Faculty members, who have gone through the full-fledged, two-year fellowship program in integrative medicine, often give students more than an insightful peek at how they may eventually incorporate CAM.
Picture this: A recent survey found that only 27 percent of US medical schools currently meet the minimum target of 25 hours set by the National Academy of Sciences [NAS] for class time on nutrition. This is obviously far too inadequate, any which way you look at it.
There are also electives available, in some medical schools, on the importance of caring for the mind, body, and spirit of the conventional physician as well as patients. Students not only learn meditation, yoga, and t'ai chi, for example, but also practice them to de-stress. As one conventional physician, who trained in CAM, said, “To be good healers, we need to facilitate our own wellness — that it is all part of healing the patient.”

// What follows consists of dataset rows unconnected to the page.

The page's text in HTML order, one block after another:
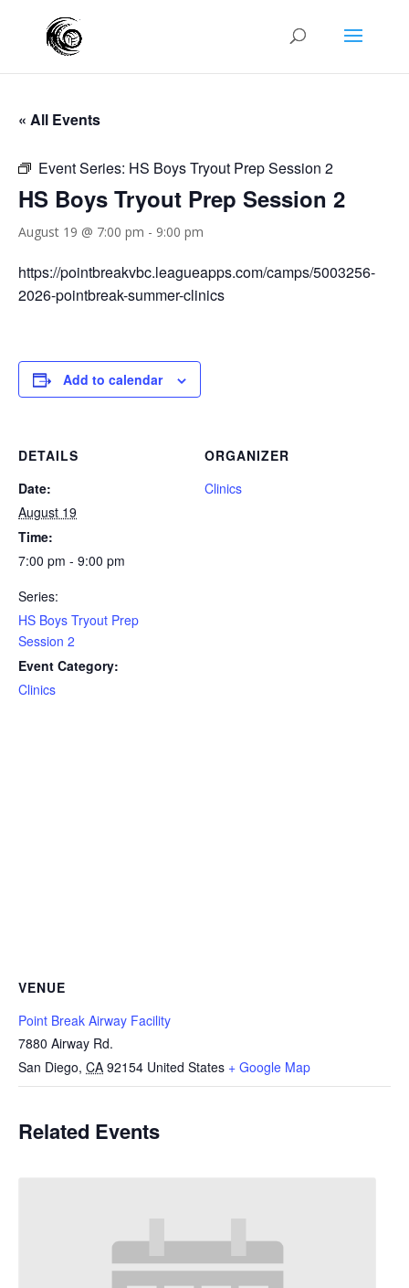
« All Events
Event Series: HS Boys Tryout Prep Session 2
HS Boys Tryout Prep Session 2
August 19 @ 7:00 pm - 9:00 pm
https://pointbreakvbc.leagueapps.com/camps/5003256-
2026-pointbreak-summer-clinics
Add to calendar
DETAILS
Date:
August 19
Time:
7:00 pm - 9:00 pm
Series:
HS Boys Tryout Prep
Session 2
Event Category:
Clinics
ORGANIZER
Clinics
VENUE
Point Break Airway Facility
7880 Airway Rd.
San Diego, CA 92154 United States + Google Map
Related Events

Academicians and educators at the University of Maryland School of Medicine [US], to highlight another example, are similarly incorporating a discussion of integrating CAM therapies in the basic physiology and therapeutics curriculum. This is because there is reasonably good evidence that some CAM treatments are helpful, safe, and also effective. The trend is catching up with a handful of conventional medical schools in Asia, India, and elsewhere.

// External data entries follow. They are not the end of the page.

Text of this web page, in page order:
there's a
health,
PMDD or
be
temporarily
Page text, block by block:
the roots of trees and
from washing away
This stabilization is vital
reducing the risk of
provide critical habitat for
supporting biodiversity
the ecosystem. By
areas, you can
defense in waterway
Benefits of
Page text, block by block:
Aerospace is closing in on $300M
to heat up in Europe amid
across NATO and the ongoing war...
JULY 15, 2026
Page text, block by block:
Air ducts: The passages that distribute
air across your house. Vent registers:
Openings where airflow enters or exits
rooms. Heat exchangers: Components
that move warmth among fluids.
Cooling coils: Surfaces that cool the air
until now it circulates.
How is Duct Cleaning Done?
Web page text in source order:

The point today, or in the future, is not so much whether students who learn about CAM approaches ever incorporate CAM in their practice. The big point is that they certainly stand to gain from viewing medicine in a more holistic manner, not with dark glasses. As one conventional physician who took the University of Arizona elective recalled, the foremost dividend that he integrated in his clinical practice was “a resolve to spend time getting to know his patients as people.” This sums it all as to why CAM should be a part of the curriculum in conventional medical schools.